Après 40 ans de domination personnelle absolue, meurt le dernier dictateur d’Europe. Franco nous laissera comme héritage d’innombrables morts, torturés, prisonniers et exilés : un peuple, le nôtre, qui au bord même du génocide, pleure à grands cris sur les cendres ; une légalité politique sans partis, sans syndicats ni libertés d’aucun type ; un Monarque par la grâce divine et non celle du peuple ; et un Parlement qui, ne représentant personne, sinon une oligarchie, décide du destin non seulement du peuple espagnol, mais d’autres comme le nôtre dont il ne reconnaît même pas l’existence.

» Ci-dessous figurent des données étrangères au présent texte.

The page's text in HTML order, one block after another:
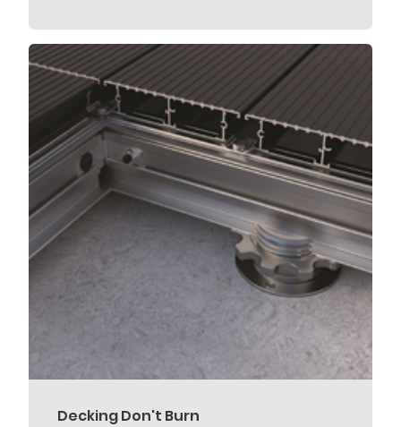
Decking Don't Burn
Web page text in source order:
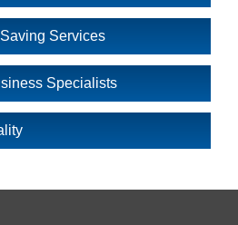
Services
Specialists
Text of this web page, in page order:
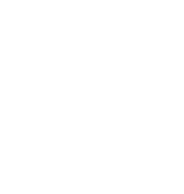
that such a boyfriend might be planning
for their future wedding.
boyfriend is not spending on you, stay
most likely saving for your marriage.”
below:
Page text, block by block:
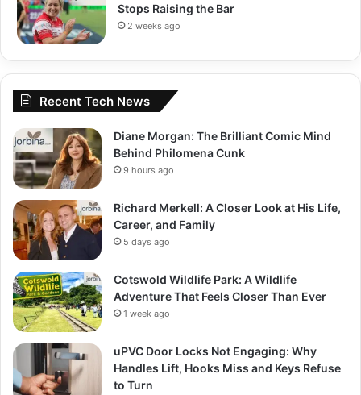
Stops Raising the Bar
2 weeks ago
Recent Tech News
Diane Morgan: The Brilliant Comic Mind
Behind Philomena Cunk
9 hours ago
Richard Merkell: A Closer Look at His Life,
Career, and Family
5 days ago
Cotswold Wildlife Park: A Wildlife
Adventure That Feels Closer Than Ever
1 week ago
uPVC Door Locks Not Engaging: Why
Handles Lift, Hooks Miss and Keys Refuse
to Turn
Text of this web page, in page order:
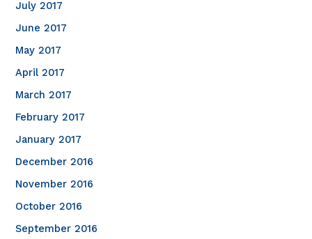
July 2017
June 2017
May 2017
April 2017
March 2017
February 2017
January 2017
December 2016
November 2016
October 2016
September 2016
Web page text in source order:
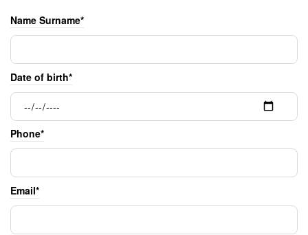
Name Surname*
Date of birth*
Phone*
Email*
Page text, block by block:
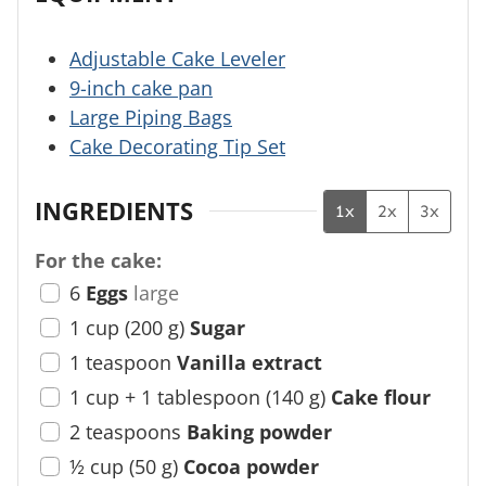
Adjustable Cake Leveler
9-inch cake pan
Large Piping Bags
Cake Decorating Tip Set
INGREDIENTS 1x 2x 3x
For the cake:
6 Eggs large
1 cup (200 g) Sugar
1 teaspoon Vanilla extract
1 cup + 1 tablespoon (140 g) Cake flour
2 teaspoons Baking powder
½ cup (50 g) Cocoa powder
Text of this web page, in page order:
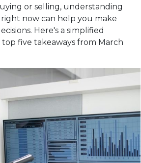
or selling, understanding
now can help you make
Here's a simplified
five takeaways from March

Ce sera ce Parlement qui approuvera, non sans de graves difficultés internes, la nouvelle loi de Réforme Politique de l’Etat.

Le Peuple Basque, une fois de plus, montrera l’inexistence de la prétendue unité de l’Espagne. En défendant son droit à décider de son destin, il refusera de reconnaître l’autorité de la chambre législative espagnole et fasciste, par l’abstention la plus forte au référendum.

La loi de réforme politique décidera les nouveaux organes législatifs, se réservant le droit, au dernier moment, de concrétiser la loi électorale qui indique les voies pour la participation populaire aux élections du Congrès et du Sénat.

Les élections se rapprochent et ETA comme toutes les forces politiques d’Euskadi doit donner son opinion à leur sujet.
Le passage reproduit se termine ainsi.